Well, yesterday Emma (transwoman extraordinaire) experienced her very first speed bump along her path to workplace acceptance. Perhaps speedbump isn’t the right word to describe what I ran into. A speedbump indicates a minor delay in progress. What I hit was more like a brick wall with a big “Sorry, vagina holders only” on it! Sorry, I know you are probably like “OMG just tell us already,” but what good would I be as a writer if I didn’t build the suspense a little. If I just blurt it out it makes it less dramatic, right? Well, honey, I have a knack for the dramatic!

Anyways, so Emma hits a brick wall with a nasty sign on it, but what is this brick wall? Where did it come from, what is it stopping her from obtaining/experiencing, and who the fuck put it there? Any guesses? If you are a Facebook friend then you already know but for the rest of you, I was told in no uncertain terms that once I go full time as Emma at work, that I have the amazing privilege to keep using the men’s room! And why was I told that? Because there is allegedly a building policy (more on this in a moment) that states that a person’s anatomy dictates which bathroom they have to use, not gender identity or presentation.

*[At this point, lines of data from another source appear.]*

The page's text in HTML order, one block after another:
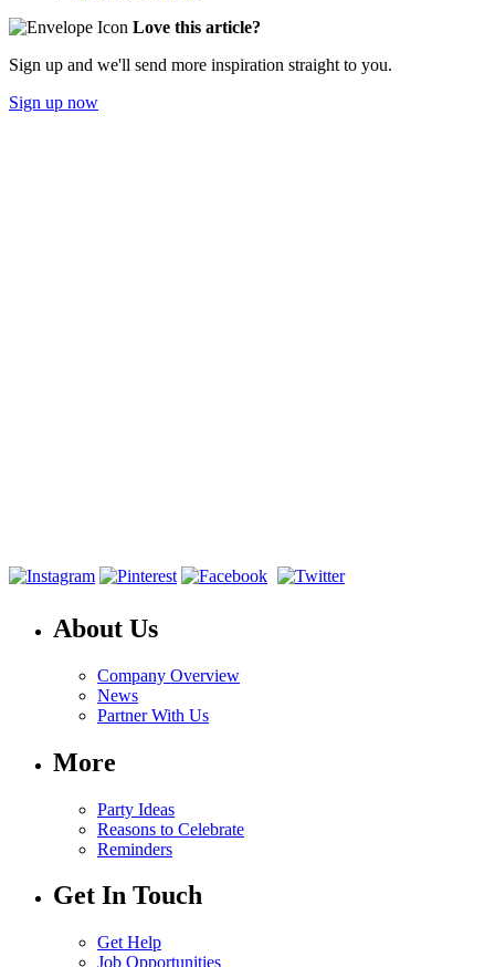
Love this article?
Sign up and we'll send more inspiration straight to you.
Sign up now
About Us
Company Overview
News
Partner With Us
More
Party Ideas
Reasons to Celebrate
Reminders
Get In Touch
Get Help
Job Opportunities

Needless to say I was not well pleased to receive this news from my employer, and I was especially displeased to receive this news from the least trustworthy person in our firm (the HR person; yes, HR is the least trustworthy, let that sink in for a minute) who, when I asked if it was good news or bad news, had the nerve to say it depended on how I looked at it. How I looked at it?! I’m sorry, but what the fuck? How am I supposed to look at this in any positive sort of way? Maybe, I guess, some of my religiously conservative coworkers might be relieved to know they won’t have to tolerate an imposter/sexual-deviant/>insert judgmental words of your choice< in their bathroom, or maybe she felt relief that she didn’t have to take the heat for making the decision about where I get to go potty. The worst part about the interaction, aside from the smug “it’s not in my hands” attitude she had was the fact that she had the gall to compliment my longer hair! “Sorry, we don’t consider you a ‘real’ woman, but your hair looks great!”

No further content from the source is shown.